Chesney reflects that his mother must have endured those beatings for him and his sister, and it serves again to show how strong a woman she was. For the next five years, Chesney and Jackie live with GG, his grandmother, who he describes as being so tough and no nonsense that she once shot her own drunken sister in the ass. This is also when Chesney began to beatbox, an art form where the performer replicates the sound of percussion by using one's mouth, lips, tongue, and voice. With his cousin Bobby, they began to perform publicly. Bobby may have had the voice of an angel, Chesney remarks, but he was also brought down by muscular dystrophy. The last steps he would take were to GG's house where she would love and feed him while they made music. Things pick up for a little while for Chesney and his family when his father finally earns some money and renown in Oklahoma City as a radio show host. Chesney spent some time with dad, and after five years, his mother returns with a new man, Jessie. Unfortunately, the good times did not last. Jessie pulls a gun on Chesney's mom, and thanks to a scream by Jackie, the family is able to escape. They end up living in a small town in Wisconsin, where they are the only black family in the neighborhood.
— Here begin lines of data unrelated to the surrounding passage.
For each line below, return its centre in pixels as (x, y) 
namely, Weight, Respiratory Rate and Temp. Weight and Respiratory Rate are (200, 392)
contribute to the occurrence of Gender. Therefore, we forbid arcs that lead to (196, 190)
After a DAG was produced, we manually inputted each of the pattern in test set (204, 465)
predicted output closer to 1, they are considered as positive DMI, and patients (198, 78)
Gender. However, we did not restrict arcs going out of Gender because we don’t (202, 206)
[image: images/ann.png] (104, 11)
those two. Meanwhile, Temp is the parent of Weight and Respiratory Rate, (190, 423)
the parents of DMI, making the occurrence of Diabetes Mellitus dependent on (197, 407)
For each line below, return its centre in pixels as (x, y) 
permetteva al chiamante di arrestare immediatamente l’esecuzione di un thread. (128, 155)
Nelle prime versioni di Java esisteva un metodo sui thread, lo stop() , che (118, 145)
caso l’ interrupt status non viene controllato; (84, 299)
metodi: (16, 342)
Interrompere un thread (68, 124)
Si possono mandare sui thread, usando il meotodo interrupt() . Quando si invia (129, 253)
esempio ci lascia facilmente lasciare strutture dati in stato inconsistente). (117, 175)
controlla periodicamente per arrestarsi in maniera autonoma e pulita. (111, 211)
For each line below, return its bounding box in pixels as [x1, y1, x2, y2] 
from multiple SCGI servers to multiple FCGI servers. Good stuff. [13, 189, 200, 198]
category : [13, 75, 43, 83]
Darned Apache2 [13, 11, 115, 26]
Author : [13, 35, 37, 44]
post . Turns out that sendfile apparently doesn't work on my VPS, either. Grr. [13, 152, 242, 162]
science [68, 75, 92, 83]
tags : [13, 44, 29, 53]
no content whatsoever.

Adjusting to that new life wasn't easy. At first the kids gave him a hard time, but eventually, the community welcomed him especially because of his musical skills. Perpetuating the patterns and choices that stand in the way of breaking out of one's socioeconomic class, at sixteen years old, Chesney gets his girlfriend pregnant and realizes he has failed his mom. He calls his dad for help only to learn that his dad has been arrested. Chesney does everything he can to get custody of his son Deron, but a couple of slip-ups with fighting at school and a failed marijuana test result in his son going to live with his baby momma's trailer park grandma. His argument that his own mother bought a house wasn't enough to sway the custody decision in his favor. He would spend the next seven years trying to rescue Deron from this hell but Deron would only disappear further into the abyss of Child Services after Chesney tried to take him, without permission, across state lines. After five more unsuccessful years, Chesney begins grinding with what he does best, beatboxing until he begins to make Off-Broadway performances in 2010 and receives a cryptic e-mail from someone claiming to be Deron.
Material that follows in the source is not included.